Peake wrote many of these poems around the time of the Second World War, and that is the key to unlocking many of those that I would have otherwise found obscure. On the other hand, many of them are also overtly about the war, not least the magnificent Rhyme of the Flying Bomb.
As one of Britain's official war artists and one of the first into the Nazi death camp of Belsen, Peake's shock and horror at the atrocities he witnessed is palpable. His poem The Consumptive. Belsen 1945 describes the last wracking minutes of the life of a young woman and Peake's guilt at his fascination with her as an artistic subject - how can he find within her pain and suffering an object to be aesthetically appreciated? His war experiences as an artist and as a serving soldier badly affected him and he suffered a nervous breakdown.
While this collection shows Peake to have been a war poet of incredible power, that's only a part of his genius. There are poems about nature and art, people in streets and factories, childhood and parenthood, poems of aching melancholy and rapturous joy. And love. Several of the love poems are dedicated to Peake's wife, Maeve, but it's a fair bet that they're nearly all about her.
A Reverie of Bone is a gothic masterpiece, as on an imagined (I assume) journey through a desert, the poet sees the skeletons of a man and his horse momentarily uncovered by the shifting sands, which inspires a meditation on mortality that put me in mind (subject-wise, not stylistically) of Omar Khayyám.
I Sing a Hatred of the Black Machine is condemnation of industrialism, capitalism and greed: William Blake's dark, Satanic mills on a global scale.
I didn't understand all of the poems, and some critical apparatus from the editor might have helped but, on the other hand, you then run the danger of being ensnared in somebody else's interpretation. I'll certainly be dipping into this book over and over again, so maybe some of what is presently dark will become clear.
And if the words weren't enough, the poems are enhanced by Peake's own brilliant and bizarre illustrations.
Having started on Gormenghast, I was taken aback by the fantastic poetry with which Mervyn Peake writes his novels. As a result, I decided to look into his poetry - and wasn't disappointed.
There's something almost Blakean in his work, with their rhythmic verbosity, and this collection presents a fascinating chronological look at his work. You can see repeated themes (his wife, the moon) emerge and be revisited as he writes more - and then see the change wrought upon him as he's called up to fight in the Second World War.

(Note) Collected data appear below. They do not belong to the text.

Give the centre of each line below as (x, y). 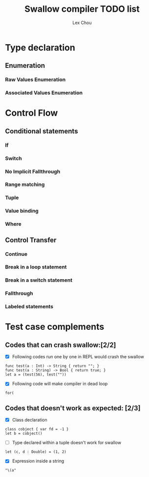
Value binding (22, 211)
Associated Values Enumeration (44, 93)
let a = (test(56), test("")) (36, 375)
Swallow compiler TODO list (82, 9)
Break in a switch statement (39, 280)
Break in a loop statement (36, 267)
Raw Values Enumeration (35, 79)
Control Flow (32, 113)

Whilst, as with any 'collected' edition, there are some poems that lack focus or clarity, I feel that there are enough gems in here to make it a fantastic read for anyone who likes Peake's style - and it's a great wander through the life and thoughts of an under-appreciated author.
My thanks to C.S. Lewis for a reference to this author in one of his books. Lewis was referring to Peake's fantasy novels, but my library had this volume of poetry, which was astoundingly beautiful. I only had it for three weeks, which meant I couldn't do justice to all 230 poems, but I thoroughly enjoyed Peake's easy cadences, rich vocabulary and brilliant imagery.
One example is the poem "The Vastest Things"
"The vastest things are those we may not learn. We are not taught to die, nor to be born, Nor how to burn With love. How pitiful is our enforced return To those small things we are the masters of."
This book is a real treat for lovers of fine poetry.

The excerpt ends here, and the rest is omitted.